Trading multiple markets is fine, just define what they will be so you have boundaries on what you can do. Many brokers offer trading in multiple assets, but each market is different, and you need a plan for each if you want to trade it.
Filters
Filters further limit what you will trade. If you only day trade the EURUSD, then you don’t need a filter, you have already defined exactly what you will trade: EURUSD.
If you swing trade currencies, how do you determine what currencies to trade? Make a list of the acceptable ones based on their movement and spread.
If trading stocks you may wish to specify that any stock you trade must meet specific parameters. I only trade stocks that appear on my scan list when swing trading. That assures that I am trading a stock that is acceptable for my strategy. You may also want to trade currencies that are strong or weak.
If you day trade stocks, you may need a day trading scanning method for finding day trading stocks that you can trade regularly. Or maybe you want a scanning method that will provide you with stocks that are moving a lot that day.
Define how you will determine what you will trade. This is your filter. Having filters also makes it much easier to find trades, because you don’t need to look through all 10,000 stocks on the North American markets for trading opportunities. You can filter it down to 50, for example, and find opportunities within those.
When to Buy
You have now defined what you will trade, on what chart time frame, and have filters to narrow it down.
Then, we need precise rules that tell us when it’s acceptable to buy. “The moving average is pointing up and the price is rising” is not specific enough. We need precise rules. It could be based on indicators, price action, fundamentals, or anything you want, but it needs to be precise.
What analysis tools will you use? Define them. If you keep changing the tools you use to make trades, your results will be inconsistent. I see people post charts and every time they have a different indicator on there. Be consistent in your approach.
For an example of what specific means, see the criteria for the Cup and Handle pattern. It is not just some random visual pattern. I require very specific things to take a trade. Then once everything sets up, I still have a trade trigger that actually gets me into the trade. By controlling the variables, I can see what works, what doesn’t, and how to improve.

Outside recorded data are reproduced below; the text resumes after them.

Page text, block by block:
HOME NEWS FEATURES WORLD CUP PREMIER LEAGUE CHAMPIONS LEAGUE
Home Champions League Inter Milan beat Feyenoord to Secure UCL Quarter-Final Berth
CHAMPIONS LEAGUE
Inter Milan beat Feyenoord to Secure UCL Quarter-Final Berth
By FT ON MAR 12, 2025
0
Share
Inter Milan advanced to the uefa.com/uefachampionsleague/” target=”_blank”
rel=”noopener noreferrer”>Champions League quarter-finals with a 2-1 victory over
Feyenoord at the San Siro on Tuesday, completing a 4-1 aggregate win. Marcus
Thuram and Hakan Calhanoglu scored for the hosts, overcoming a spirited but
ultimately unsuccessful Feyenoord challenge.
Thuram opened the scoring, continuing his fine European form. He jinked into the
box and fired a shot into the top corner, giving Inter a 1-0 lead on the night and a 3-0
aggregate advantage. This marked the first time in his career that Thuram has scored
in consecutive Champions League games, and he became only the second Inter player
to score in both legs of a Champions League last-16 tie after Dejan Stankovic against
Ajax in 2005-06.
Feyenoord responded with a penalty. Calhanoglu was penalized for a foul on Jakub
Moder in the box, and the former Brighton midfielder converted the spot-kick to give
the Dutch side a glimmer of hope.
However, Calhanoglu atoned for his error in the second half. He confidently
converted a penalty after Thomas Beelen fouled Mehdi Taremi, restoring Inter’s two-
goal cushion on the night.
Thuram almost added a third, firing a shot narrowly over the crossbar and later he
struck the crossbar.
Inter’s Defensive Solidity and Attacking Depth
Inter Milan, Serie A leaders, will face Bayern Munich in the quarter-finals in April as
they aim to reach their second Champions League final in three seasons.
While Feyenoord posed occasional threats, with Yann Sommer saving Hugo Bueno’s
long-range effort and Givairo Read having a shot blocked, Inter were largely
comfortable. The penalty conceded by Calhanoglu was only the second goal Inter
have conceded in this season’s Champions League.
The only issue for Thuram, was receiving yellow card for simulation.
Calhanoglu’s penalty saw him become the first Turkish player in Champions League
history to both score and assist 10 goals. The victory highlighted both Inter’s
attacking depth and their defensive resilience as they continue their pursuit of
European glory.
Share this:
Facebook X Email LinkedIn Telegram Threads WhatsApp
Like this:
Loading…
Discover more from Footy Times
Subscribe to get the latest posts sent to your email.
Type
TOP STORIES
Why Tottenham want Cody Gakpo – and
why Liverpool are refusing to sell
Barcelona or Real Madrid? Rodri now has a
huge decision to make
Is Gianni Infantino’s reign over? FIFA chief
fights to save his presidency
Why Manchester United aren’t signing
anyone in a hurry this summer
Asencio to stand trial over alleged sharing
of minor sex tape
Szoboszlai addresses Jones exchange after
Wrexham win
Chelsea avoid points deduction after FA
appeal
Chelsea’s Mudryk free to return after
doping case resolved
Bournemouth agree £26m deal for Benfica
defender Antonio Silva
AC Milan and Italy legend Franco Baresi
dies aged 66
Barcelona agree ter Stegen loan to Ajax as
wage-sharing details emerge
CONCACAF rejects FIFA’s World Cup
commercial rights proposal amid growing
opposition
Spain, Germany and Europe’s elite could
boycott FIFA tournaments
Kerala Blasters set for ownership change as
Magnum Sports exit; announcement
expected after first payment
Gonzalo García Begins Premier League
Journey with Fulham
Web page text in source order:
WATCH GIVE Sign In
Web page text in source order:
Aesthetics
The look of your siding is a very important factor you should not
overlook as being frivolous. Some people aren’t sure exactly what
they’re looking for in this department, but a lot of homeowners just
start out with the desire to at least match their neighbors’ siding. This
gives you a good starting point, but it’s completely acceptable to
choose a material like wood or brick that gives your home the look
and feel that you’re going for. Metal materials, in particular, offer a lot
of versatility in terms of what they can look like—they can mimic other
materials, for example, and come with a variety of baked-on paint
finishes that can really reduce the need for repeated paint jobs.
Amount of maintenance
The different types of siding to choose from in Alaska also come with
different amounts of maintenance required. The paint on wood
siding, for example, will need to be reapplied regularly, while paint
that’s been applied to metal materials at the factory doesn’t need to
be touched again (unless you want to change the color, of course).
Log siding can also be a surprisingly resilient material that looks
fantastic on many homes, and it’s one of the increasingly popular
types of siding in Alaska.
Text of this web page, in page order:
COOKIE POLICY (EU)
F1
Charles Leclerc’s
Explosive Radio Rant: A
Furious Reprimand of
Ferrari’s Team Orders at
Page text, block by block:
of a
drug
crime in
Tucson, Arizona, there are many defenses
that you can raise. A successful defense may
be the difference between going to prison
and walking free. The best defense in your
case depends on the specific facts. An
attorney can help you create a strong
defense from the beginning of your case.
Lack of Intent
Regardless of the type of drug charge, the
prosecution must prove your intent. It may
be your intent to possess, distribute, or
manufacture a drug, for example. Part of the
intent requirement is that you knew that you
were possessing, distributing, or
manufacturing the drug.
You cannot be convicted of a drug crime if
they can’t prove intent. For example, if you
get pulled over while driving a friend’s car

How do you know when to buy? Well, you can use someone else’s rules, or you can simply look through many charts and determine what criteria were in place at good points to buy (in hindsight). Make a list of those criteria that were in play, and then go through other charts to see if they worked there as well. If they do, you may be on to something. If not, start over.
Once you have established your buy rules, draw pictures or take screenshots of those entry criteria (or complete trades) and include them in your plan.
The Complete Method Stock Swing Trading Course shows you how to find stocks poised to jump 20% or more, in about 1-2 hours per week.
Risk Management
Once you are in a trade, how will you control the risk of that trade? Many trades we take won’t move in our expected direction. How will you determine where to cut the loss?
Not cutting losses is not an option. If you want to be a trader, cut your losses. Hoping they bounce back is not a strategy and not a good plan.
I use stop loss orders. For each trade, before I take it, I determine where my stop loss will go, and I place it at the time of my trade. That way, if the price doesn’t do what I expect, I don’t lose much.
You may also want to consider other exits. Will you exit trades before major news announcements, like earnings for stocks? Will you hold forex trades through the weekend or not? Can you hold a day trade overnight?
Whatever you decide to do, determine how and when you will cut your losses and other circumstances where you need to get out of a trade.
Also, consider whether you will use leverage or not? Leverage magnifies returns and losses.
Once you have established your risk management rules, draw pictures or take screenshots of those stop loss criteria (or complete trades) and include them in your plan.
Position Sizing
Position sizing is how much capital we allocate to a trade.
If day trading, we may use all our capital (and even more with leverage) on a single trade. When swing trading we may distribute our capital between several or many trades.
This article discusses some ways to position size.
How much capital we deploy on a trade isn’t random, it should be calculated and pre-planned.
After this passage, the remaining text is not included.